Shayne Edge

No. 14
- Position: Punter

Personal information
- Born: August 21, 1971 (age 55) Lake City, Florida, U.S.
- Listed height: 5 ft 11 in (1.80 m)
- Listed weight: 204 lb (93 kg)

Career information
- High school: Columbia (Lake City)
- College: Florida
- NFL draft: 1995: undrafted

Career history
- Tampa Bay Buccaneers (1995)*; Barcelona Dragons (1996); Pittsburgh Steelers (1996); New Orleans Saints (1997)*; Kansas City Chiefs (1998)*; San Francisco 49ers (1999)*;
- * Offseason or practice squad member only

Awards and highlights
- First-team All-SEC (1991); 2× Second-team All-SEC (1993, 1994);

Career NFL statistics
- Punts: 17
- Punting yards: 675
- Average: 39.7
- Stats at Pro Football Reference

= Shayne Edge =

American football player (born 1971)

Randall Shayne Edge (born August 21, 1971) is an American former professional football player who was a punter in the National Football League (NFL) during the 1990s. Edge played college football for the Florida Gators, and thereafter, he played in the NFL for the Pittsburgh Steelers.

== Early life ==

Edge was born in Georgia. He attended Columbia High School in Lake City, and played high school football for the Columbia Tigers.

== College career ==

Edge accepted an athletic scholarship to attend the University of Florida in Gainesville, Florida, where he played for coach Steve Spurrier's Gators teams from 1991 to 1994. In four seasons as the Gators' starting punter, he averaged 42.5 yards per kick, which remains the fifth-highest all-time career average by a Gators punter. Edge was recognized as a second-team All-Southeastern Conference (SEC) selection in 1993 and 1994, and was an honorable mention All-American in 1991, 1992, 1993 and 1994. During his time as a Gator, he was a member of the first three officially recognized SEC championship teams.

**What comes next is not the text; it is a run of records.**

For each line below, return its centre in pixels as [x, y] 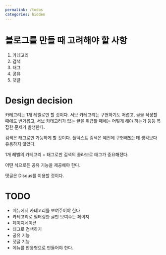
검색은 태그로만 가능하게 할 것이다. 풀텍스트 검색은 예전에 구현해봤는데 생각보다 [81, 138]
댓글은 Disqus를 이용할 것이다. [35, 176]
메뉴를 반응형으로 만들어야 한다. [43, 248]
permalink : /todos [24, 10]
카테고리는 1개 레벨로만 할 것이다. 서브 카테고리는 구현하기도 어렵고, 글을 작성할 [81, 115]
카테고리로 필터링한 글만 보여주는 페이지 [51, 217]
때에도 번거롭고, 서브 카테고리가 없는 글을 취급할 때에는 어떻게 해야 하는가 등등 [81, 121]
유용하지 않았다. [21, 144]
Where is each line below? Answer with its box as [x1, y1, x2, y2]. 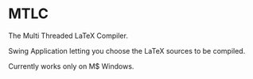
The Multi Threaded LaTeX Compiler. [8, 31, 129, 40]
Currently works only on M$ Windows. [8, 61, 134, 71]
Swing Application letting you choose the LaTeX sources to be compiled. [8, 46, 246, 55]

He graduated from the University of Florida with a bachelor's degree in 2000.

== Professional career ==

Edge started his career with the World League's Barcelona Dragons for the 1995–96 season and averaged 40.1 yards per punt.

In the summer of 1996, Edge was invited to attend Steelers training game, where he and veteran Rohn Stark would compete for the starting job. Edge was cut prior to the final preseason game and was replaced by former Steelers punter Josh Miller. Miller was placed on the injured reserve due to a sports hernia that occurred during a week four game vs the Buffalo Bills. Miller's recovery was listed as being 2–4 weeks, and Edge was signed by the Steelers on September 25, 1996.

In Edge's first game with the Steelers, Edge was one of several Steelers players involved in an end zone fight with several Houston Oilers players. The fight eventually drifted from the end zone near a group of spectators. Edge was fined $5,000 and was the only Steelers player ejected from the game. Once his Player's Association dues and fines were paid, Edge barely broke even from his first game check. When asked about his first game, Edge said "I worked for free. There was nothing left." Edge was waived by the Steelers on October 26, 1996. In four games with the Steelers, Edge averaged 39.7 yards per punt.

Edge attended training camp with the New Orleans Saints during the 1997 NFL season, but was waived on August 18, 1997.

Edge was signed by the Kansas City Chiefs on June 23, 1998, but was waived from the team prior to the completion of training camp on August 25, 1998.

The following season, the San Francisco 49ers signed Edge to a two-year contract on March 18, 1999, but was waived by the team on August 28, 1999.

In 2006, Edge was named to the Florida Gators 100th Anniversary team, with voting decided by fans voting via internet and by mail-in ballots.